**SUPPLIED RECORDS**:

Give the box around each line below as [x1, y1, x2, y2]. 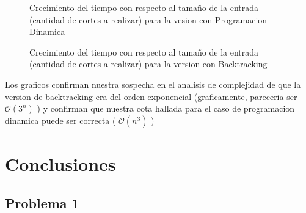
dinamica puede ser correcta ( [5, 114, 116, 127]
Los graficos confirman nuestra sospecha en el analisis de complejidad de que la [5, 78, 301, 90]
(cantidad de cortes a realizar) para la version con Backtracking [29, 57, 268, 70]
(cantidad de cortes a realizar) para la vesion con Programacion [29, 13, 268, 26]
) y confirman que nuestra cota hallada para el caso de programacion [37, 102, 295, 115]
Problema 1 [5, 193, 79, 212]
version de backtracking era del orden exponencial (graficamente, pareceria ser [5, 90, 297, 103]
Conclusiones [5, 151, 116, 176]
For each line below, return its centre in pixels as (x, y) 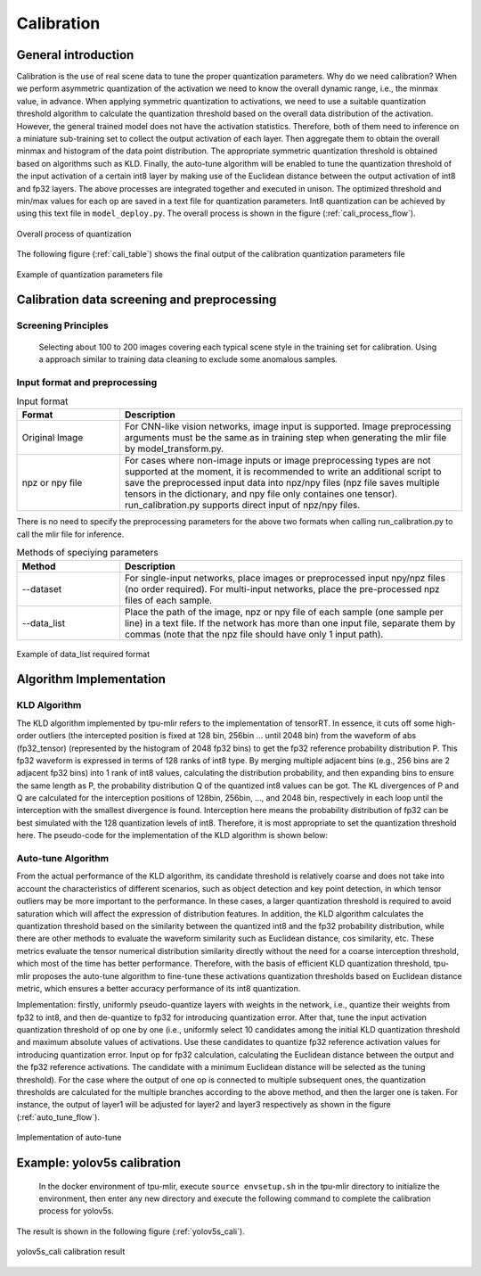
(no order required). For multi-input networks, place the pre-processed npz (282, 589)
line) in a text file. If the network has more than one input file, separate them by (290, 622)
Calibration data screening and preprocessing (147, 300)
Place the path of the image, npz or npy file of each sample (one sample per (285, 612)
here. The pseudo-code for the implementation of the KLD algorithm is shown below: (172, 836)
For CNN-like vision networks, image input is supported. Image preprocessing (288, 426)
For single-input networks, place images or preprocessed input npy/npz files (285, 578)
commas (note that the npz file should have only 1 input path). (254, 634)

--

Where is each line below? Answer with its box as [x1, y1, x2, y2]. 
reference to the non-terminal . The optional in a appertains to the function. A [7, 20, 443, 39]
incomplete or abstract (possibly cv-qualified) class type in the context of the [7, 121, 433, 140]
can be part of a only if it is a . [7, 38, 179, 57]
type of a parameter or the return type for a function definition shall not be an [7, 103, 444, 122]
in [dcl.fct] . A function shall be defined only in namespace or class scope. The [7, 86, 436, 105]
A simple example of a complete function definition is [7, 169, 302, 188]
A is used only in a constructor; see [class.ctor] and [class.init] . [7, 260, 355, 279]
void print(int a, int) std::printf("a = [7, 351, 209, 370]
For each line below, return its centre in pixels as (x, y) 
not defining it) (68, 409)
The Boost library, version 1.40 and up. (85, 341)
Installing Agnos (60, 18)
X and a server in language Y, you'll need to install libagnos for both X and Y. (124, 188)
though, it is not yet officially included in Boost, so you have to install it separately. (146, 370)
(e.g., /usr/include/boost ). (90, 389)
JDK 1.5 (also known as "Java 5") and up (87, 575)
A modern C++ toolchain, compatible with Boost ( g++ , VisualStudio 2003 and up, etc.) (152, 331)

**REQUIREMENT**: What lines in the entries above hold "preprocessing"? Copy every one.

**ANSWER**:
Calibration data screening and preprocessing (147, 300)
For CNN-like vision networks, image input is supported. Image preprocessing (288, 426)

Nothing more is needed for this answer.